Biography
In a groundbreaking career spanning 50 years of practice, Nancy Spero made the female experience central to her art and challenged aesthetic and political conventions.
Spero’s lexicon was derived from an immersion in the history of images, notably those from Egypt, classical antiquity, pre-history, and contemporary news media. She combined, fractured, and repurposed found imagery and adopted text to comment on contemporary and historical events such as the monstrosities of the Vietnam War, the extermination of Jews in the Holocaust, and the torture of women in Chile. With raw intensity, Spero executed works on paper and installations that persist as unapologetic statements against the pervasive abuse of power, Western privilege, and male dominance.
Spero’s work is held in over numerous prominent public collections, including the Art Institute of Chicago, Illinois; MNAM – Centre Pompidou, Paris; Museo Nacional Centro de Arte Reina Sofía, Madrid; Museum of Modern Art, New York; National Gallery of Art, Washington D.C.; Tate Gallery, London; Whitney Museum of American Art, New York; Museum of Fine Arts Boston, Massachusetts; and Dallas Museum of Art, Texas.
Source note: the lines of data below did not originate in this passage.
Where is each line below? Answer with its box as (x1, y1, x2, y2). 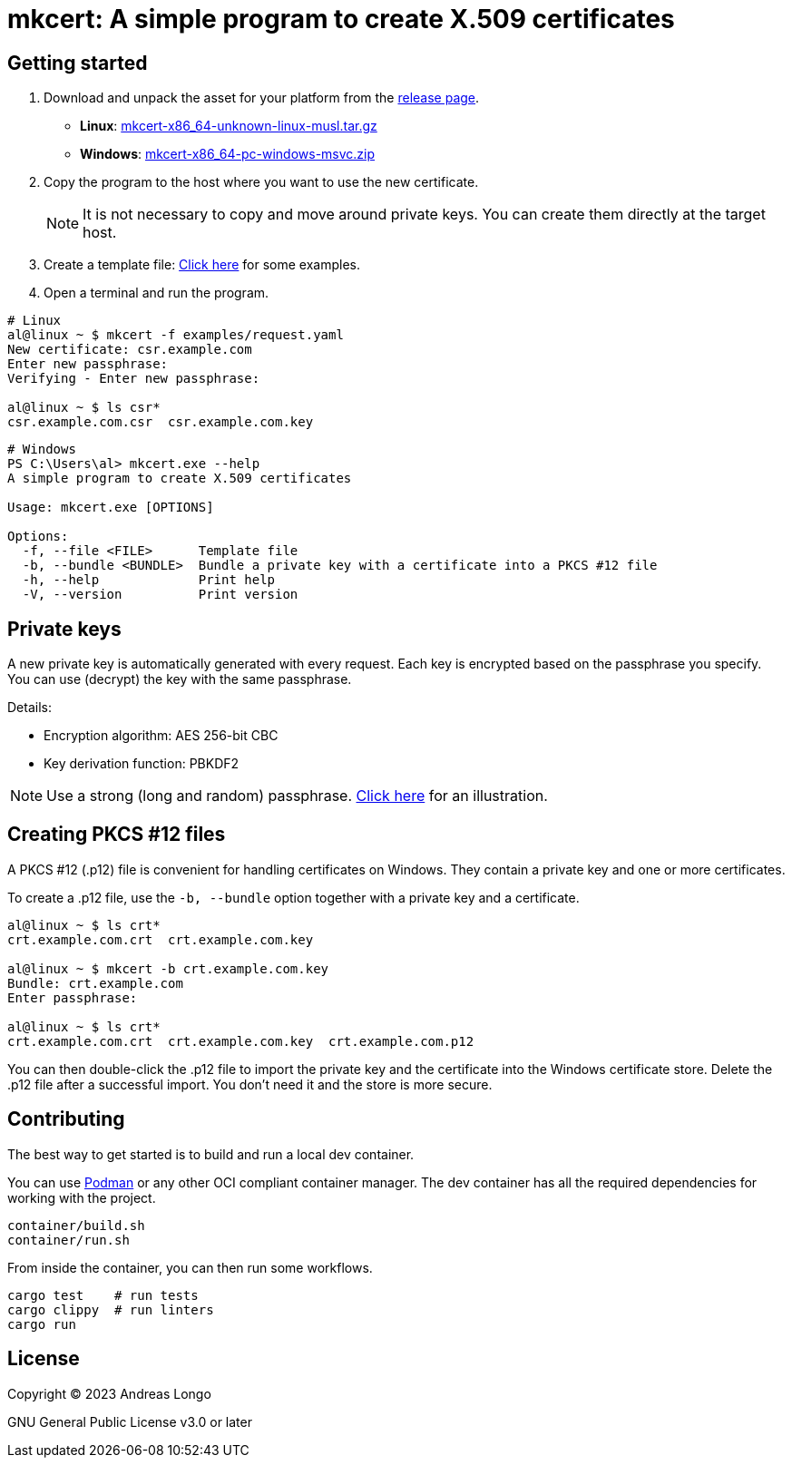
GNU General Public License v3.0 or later (7, 1413, 252, 1430)
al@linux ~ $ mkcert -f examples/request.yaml (7, 327, 344, 343)
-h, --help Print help (22, 572, 276, 588)
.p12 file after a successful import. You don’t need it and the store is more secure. (7, 1076, 493, 1092)
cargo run (7, 1316, 76, 1332)
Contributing (7, 1108, 125, 1131)
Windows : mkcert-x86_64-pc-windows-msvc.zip (80, 146, 376, 162)
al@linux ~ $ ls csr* (7, 400, 161, 415)
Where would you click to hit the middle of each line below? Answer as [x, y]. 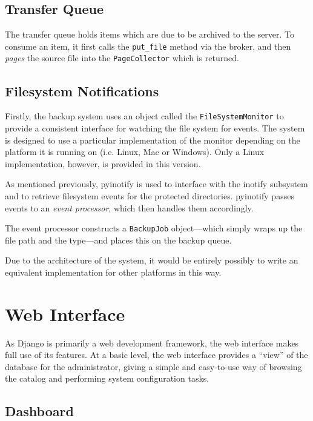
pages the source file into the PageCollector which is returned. [122, 58]
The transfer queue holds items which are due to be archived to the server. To [150, 34]
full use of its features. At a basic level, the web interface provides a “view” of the [156, 355]
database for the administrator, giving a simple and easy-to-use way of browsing [153, 366]
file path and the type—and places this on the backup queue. [118, 240]
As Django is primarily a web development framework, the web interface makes [152, 343]
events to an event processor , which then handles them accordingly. [129, 207]
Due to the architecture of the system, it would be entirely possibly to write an [152, 260]
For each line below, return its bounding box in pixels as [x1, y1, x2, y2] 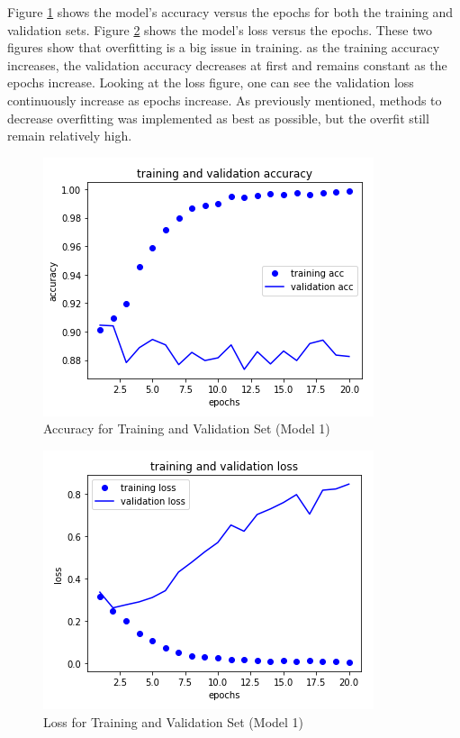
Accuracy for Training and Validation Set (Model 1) [43, 419, 330, 438]
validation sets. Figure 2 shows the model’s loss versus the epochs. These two [7, 20, 432, 39]
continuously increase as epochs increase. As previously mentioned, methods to [7, 90, 442, 109]
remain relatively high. [7, 126, 132, 145]
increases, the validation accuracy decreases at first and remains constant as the [7, 55, 447, 74]
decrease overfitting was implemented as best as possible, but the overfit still [7, 108, 429, 127]
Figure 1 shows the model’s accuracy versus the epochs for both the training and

Major solo exhibitions of Spero’s work have been held at renowned museums worldwide, including the Museo Rufino Tamayo (Mexico); MNAM – Centre Pompidou (France); Serpentine Galleries (England); Museo d’Art Contemporani de Barcelona, Museo Nacional Centro de Arte Reina Sofia, and Centro Andaluz de Arte Contemporáneo (Spain). In 2007, Spero presented the installation “Maypole: Take No Prisoners” at the 52nd Venice Biennale.